Kewajiban masyarakat Bali untuk memuja Bhatara Hyang Gni Jaya di Lempuyang Luhur disebutkan dalam bhisama Hyang Gni Jaya yang tertulis dalam lontar Brahmanda Purana sebagai berikut ; 
 
Wastu kita wong Bali, yan kita lali ring kahyangan,
tan bakti kita ngedasa temuang sapisan, ring kahyangan ira Hyang Agni Jaya, 
moga-moga kita tan dadi jadma, 
wastu kita ping tiga kena saupa drawa
 
 
Lempuyang berasal dari kata ‘lampu’ yang artinya sinar dan ‘hyang’ untuk menyebut Tuhan. Dari kata itu lempuyang diartikan sinar suci Tuhan yang terang benderang. Ada juga versi  lain yang menyebutkan lempuyang adalah sejenis tanaman yang dipakai bumbu masak. Hal itu juga dikaitkan dengan nama banjar di sekitar Lempuyang yaitu Bajar Bangle dan Gamongan. Bangle dan Gamongan merupakan tanaman sejenis yang bias dipakai obat dan bumbu. Versi lain ada juga yang menyebut lempuyang berasal dari kata ‘empu’ atau ‘emong’ yang diartikan menjaga. Bhatara Hyang Pasupati mengutus tiga putranya turun untuk mengemong guna menjaga kestabilan Bali dari berbagai guncangan bencana alam.
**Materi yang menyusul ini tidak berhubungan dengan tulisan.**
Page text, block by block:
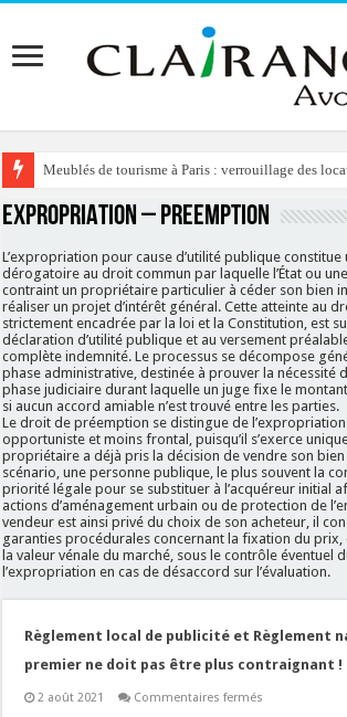
Meublés de tourisme à Paris : verrouillage des
EXPROPRIATION – PREEMPTION
L’expropriation pour cause d’utilité publique
dérogatoire au droit commun par laquelle l’État ou
contraint un propriétaire particulier à céder son bien
réaliser un projet d’intérêt général. Cette atteinte au
strictement encadrée par la loi et la Constitution, est
déclaration d’utilité publique et au versement
complète indemnité. Le processus se décompose
phase administrative, destinée à prouver la nécessité
phase judiciaire durant laquelle un juge fixe le
si aucun accord amiable n’est trouvé entre les parties.
Le droit de préemption se distingue de
opportuniste et moins frontal, puisqu’il s’exerce
propriétaire a déjà pris la décision de vendre son bien
scénario, une personne publique, le plus souvent la
priorité légale pour se substituer à l’acquéreur initial
actions d’aménagement urbain ou de protection de
vendeur est ainsi privé du choix de son acheteur, il
garanties procédurales concernant la fixation du
la valeur vénale du marché, sous le contrôle éventuel
l’expropriation en cas de désaccord sur l’évaluation.
Règlement local de publicité et Règlement
premier ne doit pas être plus contraignant !
2 août 2021 Commentaires fermés
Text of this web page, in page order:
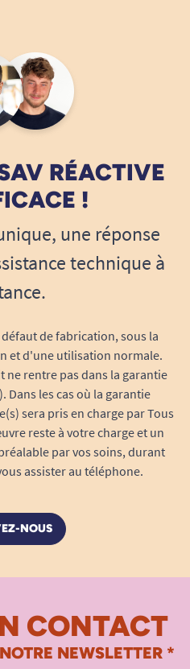
RÉACTIVE
!
une réponse
technique à
de fabrication, sous la
et d'une utilisation normale.
rentre pas dans la garantie
Dans les cas où la garantie
sera pris en charge par Tous
reste à votre charge et un
par vos soins, durant
assister au téléphone.
NOUS
CONTACT
NEWSLETTER *
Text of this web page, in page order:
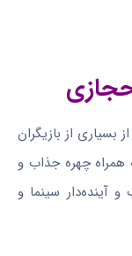
بسیاری از بازیگران
همراه چهره جذاب و
آینده‌دار سینما و
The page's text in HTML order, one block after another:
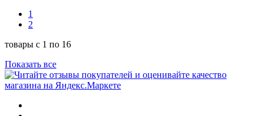
1
2
товары с 1 по 16
Показать все
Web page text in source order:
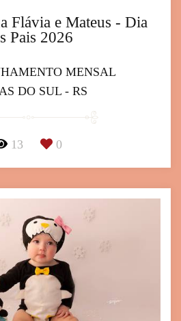
Flávia e Mateus - Dia
Pais 2026
MENSAL
DO SUL - RS
13 0
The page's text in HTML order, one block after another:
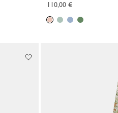
110,00 €
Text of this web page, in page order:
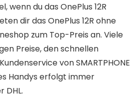
wenn du das OnePlus 12R
dir das OnePlus 12R ohne
zum Top-Preis an. Viele
Preise, den schnellen
von SMARTPHONE
Handys erfolgt immer
DHL.
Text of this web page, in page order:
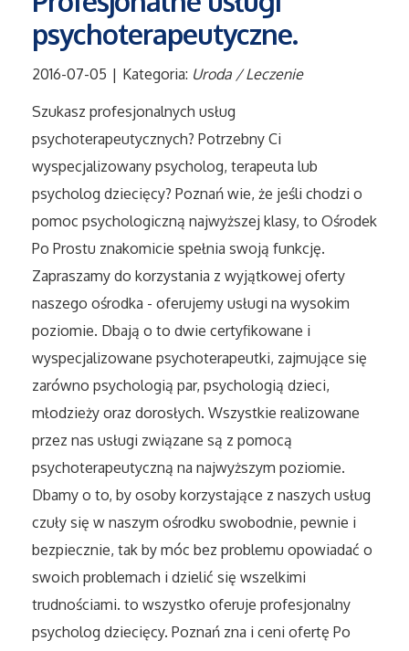
Dla Dzieci
Wyposażenie Wnętrz
Wyposażenie Łazienki
Sport
Elektronika, RTV, AGD
Art. Dla Zwierząt
Ogród, Rośliny
Chemia
Art. Spożywcze
Materiały Eksploatacyjne
Inne Sklepy
Elektronarzędzia
psychoterapeutyczne.
2016-07-05 | Kategoria: Uroda / Leczenie
Szukasz profesjonalnych usług
psychoterapeutycznych? Potrzebny Ci
wyspecjalizowany psycholog, terapeuta lub
psycholog dziecięcy? Poznań wie, że jeśli chodzi o
pomoc psychologiczną najwyższej klasy, to Ośrodek
Po Prostu znakomicie spełnia swoją funkcję.
Zapraszamy do korzystania z wyjątkowej oferty
naszego ośrodka - oferujemy usługi na wysokim
poziomie. Dbają o to dwie certyfikowane i
wyspecjalizowane psychoterapeutki, zajmujące się
zarówno psychologią par, psychologią dzieci,
młodzieży oraz dorosłych. Wszystkie realizowane
przez nas usługi związane są z pomocą
psychoterapeutyczną na najwyższym poziomie.
Dbamy o to, by osoby korzystające z naszych usług
czuły się w naszym ośrodku swobodnie, pewnie i
bezpiecznie, tak by móc bez problemu opowiadać o
swoich problemach i dzielić się wszelkimi
trudnościami. to wszystko oferuje profesjonalny
psycholog dziecięcy. Poznań zna i ceni ofertę Po

Pura Lempuyang memiliki status penting, sama seperti Pura Besakih. Baik dalam konsep padma bhuwana, catur loka pala ataupun dewata nawa sanga. Dalam berbagai sumber lontar atau prasasti kuno, ada tiga Pura besar yang sering disebut selain Besakih dan Ulun Danu Batur yakni Pura lempuyang.
Sekitar tahun 1950 ditempat didirikannya Pura Lempuyang Luhur kini, baru ada tumpukan batu dan sanggar agung yang dibuat dari pohon hidup. Dibagian timur berdiri sebuah pohon sidhakarya besar yang kini sudah tidak ada lagi. Diduga pohon itu tumbang atau mati pelan-pelan tanpa ada generasi baru menggantikannya. Barulah pada tahun 1960 dibangun dua padma kembar, dan sebuah padma tunggal bale piyasan.
Mengutip sejumlah sumber kuno, Jero Mangku Gede Wangi, pemangku di pura itu mengatakan, orang Bali apapun wangsanya tak boleh melupakan pura ini. Sebab,jika tidak pernah atau lupa memuja Tuhan yang manifestasinya berstana di pura ini, selama hidup bias  tak pernah menemukan kebahagiaan, seringkali cekcok dengan keluarga atau dengan masyarakat dan bahkan pendek umur.